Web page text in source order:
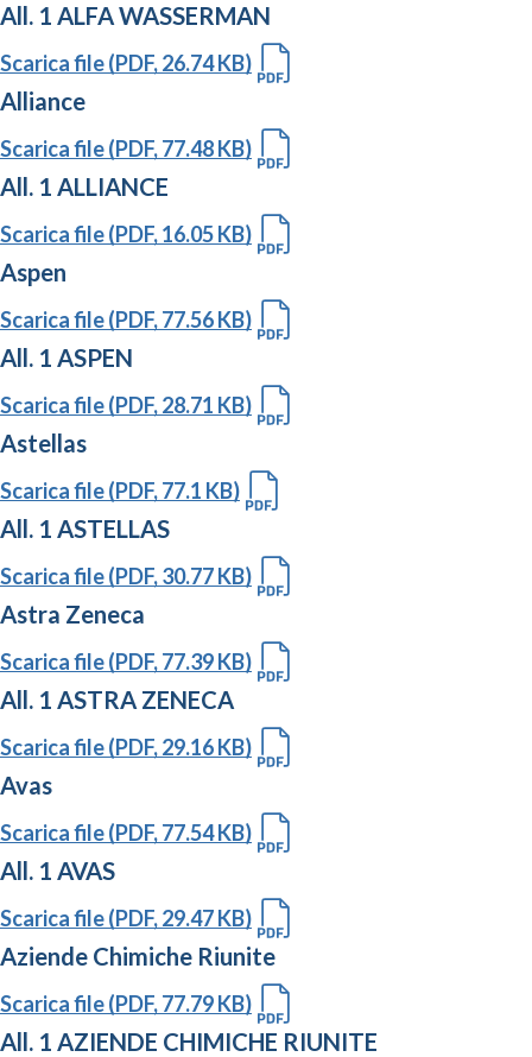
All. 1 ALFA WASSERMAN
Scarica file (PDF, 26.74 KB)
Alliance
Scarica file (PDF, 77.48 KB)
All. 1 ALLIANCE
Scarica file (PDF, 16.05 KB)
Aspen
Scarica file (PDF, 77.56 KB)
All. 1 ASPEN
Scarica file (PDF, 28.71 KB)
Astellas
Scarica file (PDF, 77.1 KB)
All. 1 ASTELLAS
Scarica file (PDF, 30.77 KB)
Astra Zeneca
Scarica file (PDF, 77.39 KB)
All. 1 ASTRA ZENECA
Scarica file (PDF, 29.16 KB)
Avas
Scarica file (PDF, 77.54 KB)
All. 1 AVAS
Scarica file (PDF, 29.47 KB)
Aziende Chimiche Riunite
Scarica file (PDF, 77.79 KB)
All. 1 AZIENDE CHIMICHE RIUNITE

::::::

Task details ▸ The answer should be an exact copy of the material, with its pictures removed.

Solution for this problem ▸
Web page text in source order:
All. 1 ALFA WASSERMAN
Scarica file (PDF, 26.74 KB)
Alliance
Scarica file (PDF, 77.48 KB)
All. 1 ALLIANCE
Scarica file (PDF, 16.05 KB)
Aspen
Scarica file (PDF, 77.56 KB)
All. 1 ASPEN
Scarica file (PDF, 28.71 KB)
Astellas
Scarica file (PDF, 77.1 KB)
All. 1 ASTELLAS
Scarica file (PDF, 30.77 KB)
Astra Zeneca
Scarica file (PDF, 77.39 KB)
All. 1 ASTRA ZENECA
Scarica file (PDF, 29.16 KB)
Avas
Scarica file (PDF, 77.54 KB)
All. 1 AVAS
Scarica file (PDF, 29.47 KB)
Aziende Chimiche Riunite
Scarica file (PDF, 77.79 KB)
All. 1 AZIENDE CHIMICHE RIUNITE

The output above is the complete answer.